* **What needs to be done**:
Please restate, word for word, the lines below that begin at the one with "is an opened" and end at the one with "of the following type: (5, 112, 84, 124)". Leave out all other lines.

Records excerpted from a collection
******
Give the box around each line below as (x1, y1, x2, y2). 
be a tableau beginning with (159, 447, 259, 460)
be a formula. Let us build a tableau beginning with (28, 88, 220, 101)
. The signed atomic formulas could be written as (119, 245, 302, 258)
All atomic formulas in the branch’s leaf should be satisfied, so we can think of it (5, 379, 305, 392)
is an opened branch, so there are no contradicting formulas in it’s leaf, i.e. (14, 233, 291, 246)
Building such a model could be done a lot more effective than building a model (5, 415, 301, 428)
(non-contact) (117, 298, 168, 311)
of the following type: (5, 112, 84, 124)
******
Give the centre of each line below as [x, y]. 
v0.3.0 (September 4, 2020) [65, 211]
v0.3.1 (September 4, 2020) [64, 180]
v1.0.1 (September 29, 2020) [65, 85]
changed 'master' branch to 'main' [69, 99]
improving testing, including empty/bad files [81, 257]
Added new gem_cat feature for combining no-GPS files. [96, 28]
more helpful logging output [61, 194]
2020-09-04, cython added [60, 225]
******
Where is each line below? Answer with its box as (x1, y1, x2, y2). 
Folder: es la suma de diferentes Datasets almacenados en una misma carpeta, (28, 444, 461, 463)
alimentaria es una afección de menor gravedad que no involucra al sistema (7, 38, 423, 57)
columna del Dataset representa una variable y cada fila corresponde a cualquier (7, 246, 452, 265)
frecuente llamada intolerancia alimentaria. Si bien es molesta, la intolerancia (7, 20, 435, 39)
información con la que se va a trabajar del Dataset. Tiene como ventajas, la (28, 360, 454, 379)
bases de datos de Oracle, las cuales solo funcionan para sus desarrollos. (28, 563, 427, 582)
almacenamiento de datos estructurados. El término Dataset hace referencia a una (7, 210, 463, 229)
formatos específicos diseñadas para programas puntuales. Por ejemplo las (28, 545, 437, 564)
******
* **Exercise result**:
is an opened branch, so there are no contradicting formulas in it’s leaf, i.e. (14, 233, 291, 246)
Building such a model could be done a lot more effective than building a model (5, 415, 301, 428)
(non-contact) (117, 298, 168, 311)
of the following type: (5, 112, 84, 124)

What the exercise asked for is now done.